Anton Hrodegh

Anton Hrodegh (* 28. Oktober 1875 in Schiltingeramt bei Langenlois; † 18. Juni 1926 in Gars am Kamp) war ein katholischer Pfarrer und in den letzten zehn Jahren seines Lebens auch ein Prähistoriker.

Inhaltsverzeichnis

Leben

Er studierte in seiner Freizeit bei Oswald Menghin, dem nachmaligen Ordinarius am Urgeschichtlichen Institut der Universität Wien, das Hauptfach Urgeschichte und promovierte am 21. Juli 1917. Die Grundlagen für seine Forschungs- und Veröffentlichungstätigkeit waren hauptsächlich die Aufsammlungen des Candidus Ponz, Reichsritter von Engelshofen ( Rosenburg) und von Johann Krahuletz (Eggenburg). Hrodegh war einer der Begründer des Kamptalmuseums der Stadt Langenlois, welches ihm auch zahlreiche Fundmaterialien verdankt.

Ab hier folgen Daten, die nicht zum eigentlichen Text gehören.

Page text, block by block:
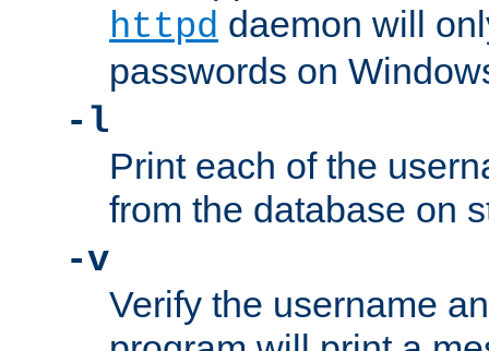
httpd daemon will
passwords on
-l
Print each of the
from the database on
-v
Verify the username
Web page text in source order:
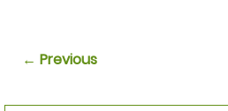
← Previous
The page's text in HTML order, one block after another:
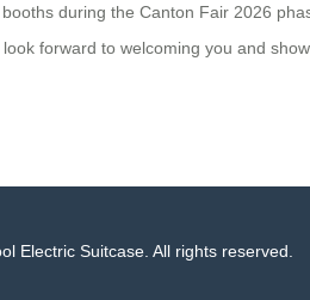
during the Canton Fair 2026
forward to welcoming you and
Electric Suitcase. All rights reserved.
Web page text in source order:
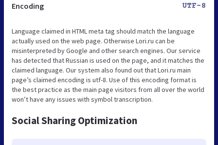
Encoding UTF-8
Language claimed in HTML meta tag should match the language
actually used on the web page. Otherwise Lori.ru can be
misinterpreted by Google and other search engines. Our service
has detected that Russian is used on the page, and it matches the
claimed language. Our system also found out that Lori.ru main
page’s claimed encoding is utf-8. Use of this encoding format is
the best practice as the main page visitors from all over the world
won’t have any issues with symbol transcription.
Social Sharing Optimization
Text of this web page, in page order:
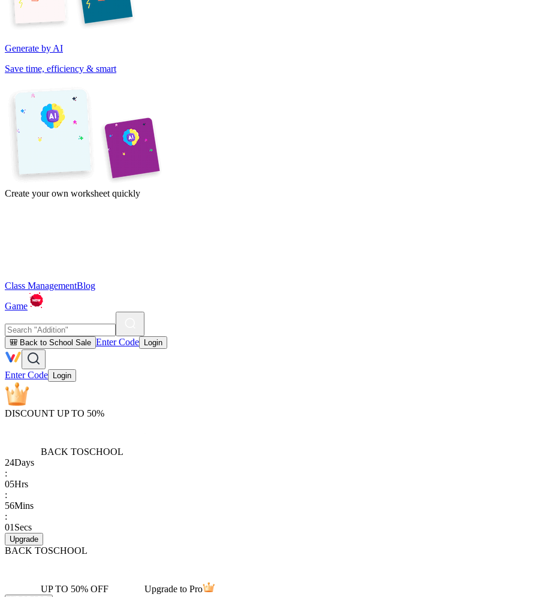
Generate by AI
Save time, efficiency & smart
Create your own worksheet quickly
Class ManagementBlog
Game
🎒 Back to School Sale Enter Code Login
Enter Code Login
DISCOUNT UP TO 50%
BACK TOSCHOOL
24Days
:
05Hrs
:
56Mins
:
01 Secs
Upgrade
BACK TOSCHOOL
UP TO 50% OFF Upgrade to Pro
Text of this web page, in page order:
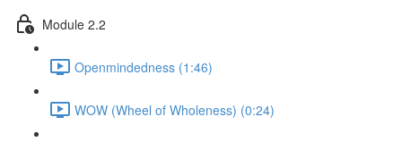
Module 2.2
Openmindedness (1:46)
WOW (Wheel of Wholeness) (0:24)
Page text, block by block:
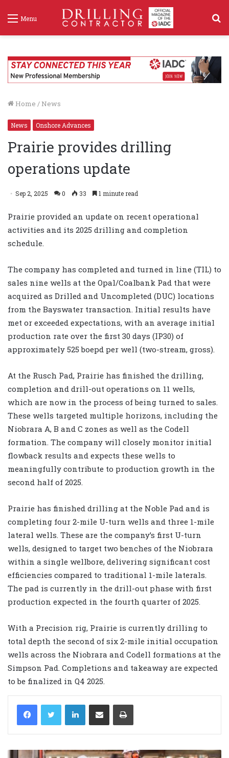
Menu
Home / News
News Onshore Advances
Prairie provides drilling
operations update
Sep 2, 2025 0 33 1 minute read
Prairie provided an update on recent operational
activities and its 2025 drilling and completion
schedule.
The company has completed and turned in line (TIL) to
sales nine wells at the Opal/Coalbank Pad that were
acquired as Drilled and Uncompleted (DUC) locations
from the Bayswater transaction. Initial results have
met or exceeded expectations, with an average initial
production rate over the first 30 days (IP30) of
approximately 525 boepd per well (two-stream, gross).
At the Rusch Pad, Prairie has finished the drilling,
completion and drill-out operations on 11 wells,
which are now in the process of being turned to sales.
These wells targeted multiple horizons, including the
Niobrara A, B and C zones as well as the Codell
formation. The company will closely monitor initial
flowback results and expects these wells to
meaningfully contribute to production growth in the
second half of 2025.
Prairie has finished drilling at the Noble Pad and is
completing four 2-mile U-turn wells and three 1-mile
lateral wells. These are the company’s first U-turn
wells, designed to target two benches of the Niobrara
within a single wellbore, delivering significant cost
efficiencies compared to traditional 1-mile laterals.
The pad is currently in the drill-out phase with first
production expected in the fourth quarter of 2025.
With a Precision rig, Prairie is currently drilling to
total depth the second of six 2-mile initial occupation
wells across the Niobrara and Codell formations at the
Simpson Pad. Completions and takeaway are expected
to be finalized in Q4 2025.
LinkedIn

Durch seine rege Publikationstätigkeit (rund 30 Fach- und heimatkundliche Artikel), die sich fast nur auf das Waldviertel beschränkte, und durch zahlreiche Vorträge erlangte er seinerzeit einen großen Bekanntheitsgrad. Als Konservator des Bundesdenkmalamtes in Wien konnte er erfolgreich bei der ländlichen Bevölkerung in denkmalpflegerischer Sicht aufklärend wirken. Er war der erste, der über die slawische Besiedlung des Waldviertels und insbesondere des Kamptales wissenschaftlich arbeitete. Seine diesbezüglichen Ergebnisse wusste er auch gegenüber nationalistischen Bestrebungen durchzusetzen.

Sein Hauptwerk ist die ein Jahr vor seinem Tod erschienene "Urgeschichte" des Waldviertels, in heimatkundlichen Kreisen heute noch ein Kultbuch. Hrodegh gilt als einer der Begründer der modernen Urgeschichtsforschung in Österreich. Seine Forschungsergebnisse zum Neolithikum und zum Frühmittelalter (Slawen) sind großteils noch aktuell.

Werke

(Auswahl)

  • Prähistorische Archaismen in unserem modernen Jägerlatein, Philos. Dissertation der Universität Wien 1916.
  • Prähistorische Siedlung nächst der Ruine Schimmelsprung in Thunau bei Gars am Kamp. Wiener Prähistorische Zeitschrift III, 1916, S. 24ff.
  • Der Hausberg in Schiltern. Mitteilungen der Anthropologischen Gesellschaft XLVIII, 1918, S. 9ff.
  • Religiöse Primitiverscheinungen im oberen Schwarzatal, Zeitschrift für österreichische Volkskunde 24, 1918, S. 117ff.
  • Die Urgeschichte des Kamptales mit spezieller Berücksichtigung von Gars und Umgebung. In: Julius Kiennast, Chronik des Marktes Gars in Niederösterreich. Gars 1920, S. 5ff.
  • Der Koglberg (Freiberg) bei Zöbing. Eine neue urgeschichtliche Kamptalstation. Langenlois 1921.
  • Über die neolithischen Idole des niederösterreichischen Manhartsgebietes. Mitteilungen der Anthropologischen Gesellschaft LIII, 1923, S. 197ff.
  • Beitrag zur Vor- und Frühgeschichte des südlichen Waldviertels. Österreichs Kunstschätze und Altertumsstätten. Wien o.J.
  • Urgeschichte, Verlag E. Stepan, Wien 1925 (Das Waldviertel; Bd. 2).

Literatur

  • Leonhard Franz: Anton Hrodegh † (1926). In: Wiener Prähistorische Zeitschrift14 (1927), S. 61 ff.
  • Franz Loidl: Gebirgspfarrer Dr. phil. Anton Hrodegh, namhafter n.ö. Prähistoriker, Wien 1963 (Beiträge zur Wiener Diözesangeschichte)
  • Hermann Maurer: Die bedeutendsten Waldviertler Urzeitforscher und deren Begräbnisstätten, In: Das Waldviertel 24 (35), 1975, S. 17 ff.
  • Hans Heppenheimer, "Ein großer Sohn der Heimat...". Gedenkfeier zum 100. Geburtstag des Urgeschichtsforschers Dr. Hrodegh, Das Waldviertel 24, 1975, S. 209ff.